_EXERCISE AIM_: Go through the entries below and print, exactly, the lines starting at the one with "causal inference. Prior" and ending at the one with "deep learning, statistical", keeping both ends and no others.

_DATASET EXCERPTS_:

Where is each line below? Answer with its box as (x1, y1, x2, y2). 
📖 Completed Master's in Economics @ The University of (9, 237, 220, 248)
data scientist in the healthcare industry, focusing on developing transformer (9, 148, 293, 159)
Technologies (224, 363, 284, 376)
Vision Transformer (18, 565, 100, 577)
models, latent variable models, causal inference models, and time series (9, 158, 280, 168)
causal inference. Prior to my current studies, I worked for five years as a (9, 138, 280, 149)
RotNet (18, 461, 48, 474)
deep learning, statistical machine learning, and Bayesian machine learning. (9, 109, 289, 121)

...

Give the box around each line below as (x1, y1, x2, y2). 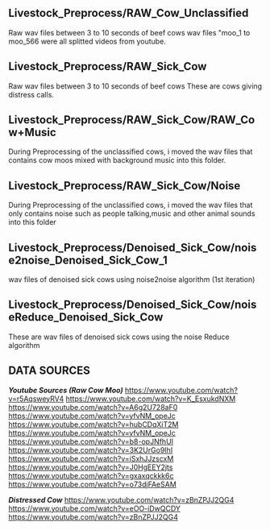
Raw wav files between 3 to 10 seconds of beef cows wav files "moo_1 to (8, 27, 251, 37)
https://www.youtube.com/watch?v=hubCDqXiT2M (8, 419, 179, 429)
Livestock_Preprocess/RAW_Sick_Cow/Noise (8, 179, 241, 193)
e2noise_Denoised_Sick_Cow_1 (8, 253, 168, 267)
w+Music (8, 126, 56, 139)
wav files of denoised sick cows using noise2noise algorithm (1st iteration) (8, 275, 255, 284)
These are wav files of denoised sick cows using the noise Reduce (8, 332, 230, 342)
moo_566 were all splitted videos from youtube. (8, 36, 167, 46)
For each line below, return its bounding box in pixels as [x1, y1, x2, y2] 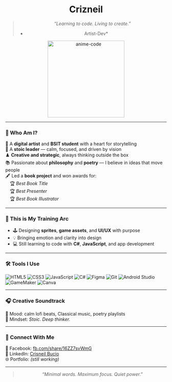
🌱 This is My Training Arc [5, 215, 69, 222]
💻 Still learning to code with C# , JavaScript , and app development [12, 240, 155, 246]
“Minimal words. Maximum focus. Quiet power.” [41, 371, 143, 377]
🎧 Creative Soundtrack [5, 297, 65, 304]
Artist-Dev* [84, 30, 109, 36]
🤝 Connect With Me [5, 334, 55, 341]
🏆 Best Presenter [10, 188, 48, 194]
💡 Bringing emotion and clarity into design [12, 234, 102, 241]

_TASK RESPONSE_:
causal inference. Prior to my current studies, I worked for five years as a (9, 138, 280, 149)
RotNet (18, 461, 48, 474)
deep learning, statistical machine learning, and Bayesian machine learning. (9, 109, 289, 121)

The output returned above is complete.